I was sitting in a room upstairs at a desk that was a sheet of three-quarter-inch plywood across two used file cabinets, looking at an Underwood typewriter, and typing on yellow paper. It was a contemplative life that had great, deep pleasure. I wouldn’t know how to recover it today.This, for me, is how the world has changed, that a man sits at a desk in utter silence, and the phone line is simply the phone line. Somebody calls, and you don’t have to answer it. You sit in silence, and hours pass and you tap-tap-tap-tap at a typewriter. I will never, ever recover that life. It’s gone forever. And the college students I know will never know that life.
This is a rich exchange of views from a wonderful voice in all senses of the word … I recommend you read it in full on Tom Peters’ site (link below).
Some insightful comments about what experience teaches about writing/editing:
You do develop very quick reflexes of rejection and editing of your own stuff. When you’re young, you’re so fond of what you have created, because it takes a lot of effort to extrude this onto the page or onto the screen. You’re very fond of it, even if it’s wounded and you’re barely alive, you still have affection for it.
But as you get older, you learn how to throw it out without much thought, without much pity. You look at a piece that you’ve written, and you take those first three paragraphs, and you dump them. You just rip them out. Usually, that’s the part that needs to be thrown out, the big windup, the big introduction. The first page almost always can go. You learn to do that without regret. I edit myself much more quickly and mercilessly now than I ever could have 20, 30 years ago.
Lap it up … Tom Peters’ site.
My daughter attended a writing camp this last summer. When I spoke to her teacher at the end of the two weeks she told that my daughter showed great promise “but that she needed to murder her little darlings.” “What? What on earth are you talking about?” My daughter just rolled her eyes, “Dad.”
The teacher explained; that writers tend to hang onto little snippets and paragraphs of their work – paragraphs that have a certain zing – if you know what I mean – little darlings – bits that the writer can never give up or edit out. And when the little darling is compared to the main body of the work (when finished) it distracts from the work itself and in some cases has nothing whatsoever to do with the piece as a whole – and so it must be murdered! Killed! Destroyed!
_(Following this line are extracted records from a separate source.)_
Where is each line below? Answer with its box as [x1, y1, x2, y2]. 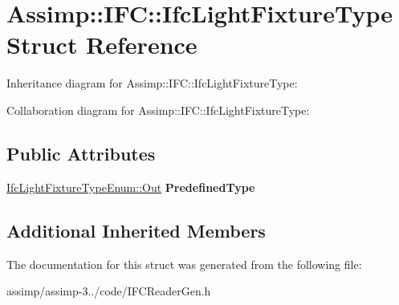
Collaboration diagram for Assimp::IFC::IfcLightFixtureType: [6, 101, 310, 118]
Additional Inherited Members [6, 218, 266, 242]
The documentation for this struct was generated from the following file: [6, 255, 362, 272]
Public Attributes [6, 140, 156, 165]
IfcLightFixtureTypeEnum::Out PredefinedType [6, 178, 255, 195]
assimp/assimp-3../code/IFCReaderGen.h [6, 283, 211, 299]
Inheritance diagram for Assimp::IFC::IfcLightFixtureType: [6, 75, 298, 91]
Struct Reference [6, 28, 197, 61]
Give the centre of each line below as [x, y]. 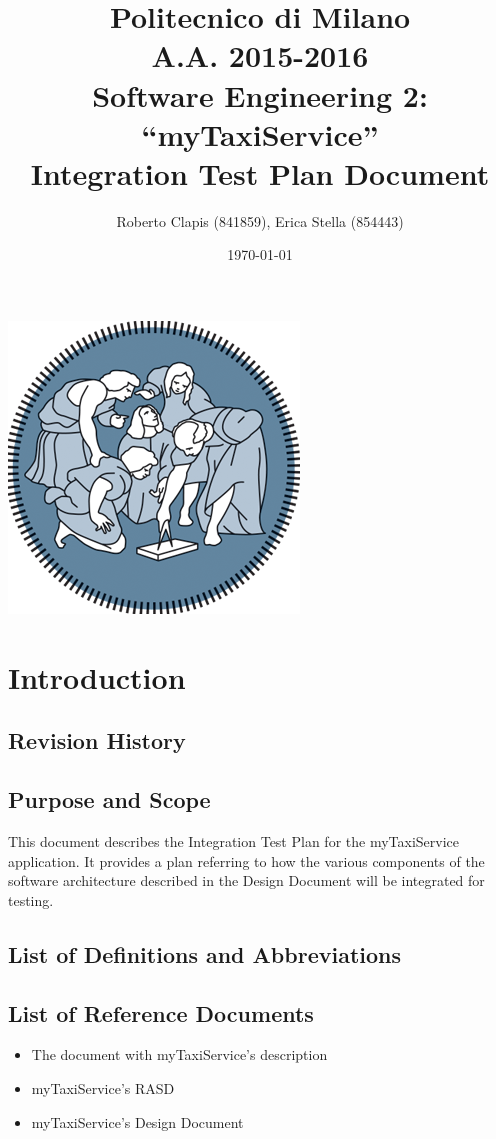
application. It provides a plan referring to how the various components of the [246, 860]
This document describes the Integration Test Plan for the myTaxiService [233, 841]
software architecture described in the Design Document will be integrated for [246, 880]
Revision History [97, 740]
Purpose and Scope [109, 799]
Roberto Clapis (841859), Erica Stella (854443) [260, 220]
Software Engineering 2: [260, 94]
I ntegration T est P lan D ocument [260, 172]
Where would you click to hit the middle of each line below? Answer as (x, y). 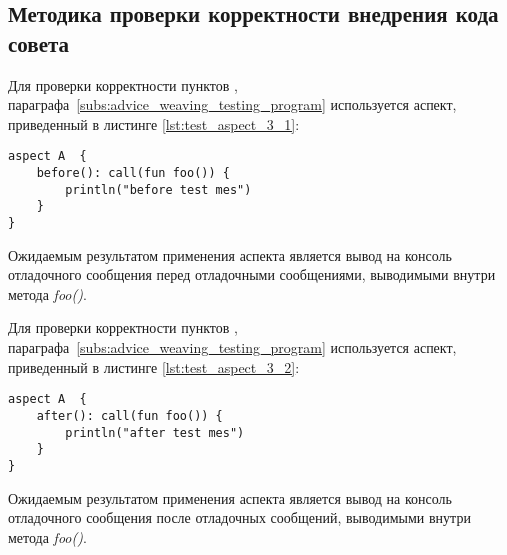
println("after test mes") (155, 432)
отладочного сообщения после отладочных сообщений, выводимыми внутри (239, 517)
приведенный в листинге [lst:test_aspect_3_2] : (154, 366)
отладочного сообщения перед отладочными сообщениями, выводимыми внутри (252, 274)
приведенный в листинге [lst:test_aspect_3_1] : (154, 123)
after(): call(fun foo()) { (129, 415)
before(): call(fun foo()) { (133, 173)
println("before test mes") (158, 189)
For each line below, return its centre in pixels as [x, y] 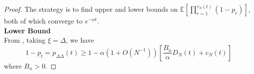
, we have [80, 40]
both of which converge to [43, 21]
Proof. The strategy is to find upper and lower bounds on [91, 9]
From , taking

The real problem, the teacher explained, is not so much keeping these little darlings but learning recognize them in the first place. And that the trick to good editing was not being afraid to dump them when needed.
I thought it was an interesting take on the writing because it may explain why internet forums are so popular. Short, concise little paragraphs are most effective – in other words – little darlings.
The Walk to Paradise Garden – W. Eugene Smith
“Murder your little darlings?”
Yes, I know this pitfall. We fall in love with our own prose, and resist the oh-so-important editing hatchetry.
I remember reading about another of my heroes, photographer W. Eugene Smith, who was a war photographer (WWII) before defining the photo-essay etc.
Smith recounted how he documented a dangerous beach landing, risking his life to get images of the soldiers invading under fire — and then developing the film and looking at the photos. He found himself imbuing the photos with more than their value as images because of the risk and effort it took to make them, NOT because of their worth as images. I think he said it took him quite a period of time and distance before he could bring himself to discard them as not-so-good-after-all, because of those ‘extraneous’ factors.
It can be like that with writing, in my experience.
Your mood, the atmosphere, your feelings as you write, the emotions you run through — all this can make you attached to your ‘little darlings’, that passage of which you’re fond … but if they don’t fit/assist the writing, out they must go. With regret sometimes.
I was encouraged by Keillor’s comment that it gets easier.
“Whenever you feel an impulse to perpetrate a piece of exceptionally fine writing, obey it—-whole-heartedly–and delete it before sending your manuscript to press. Murder your darlings.”
Arthur Quiller-Couch
Thanks for sharing this quote Hannah. True.
I remember once weeping as I wrote a passage — feeling absolutely wretched about the emotional pain my character was enduring in my story, feeling her anguish and grief.
I didn’t regard it as particularly ‘fine writing’ but emotionally honest … Fortunately, the passage apparently communicated those feelings. It resonated with my readers, so it survived that draft of the manuscript.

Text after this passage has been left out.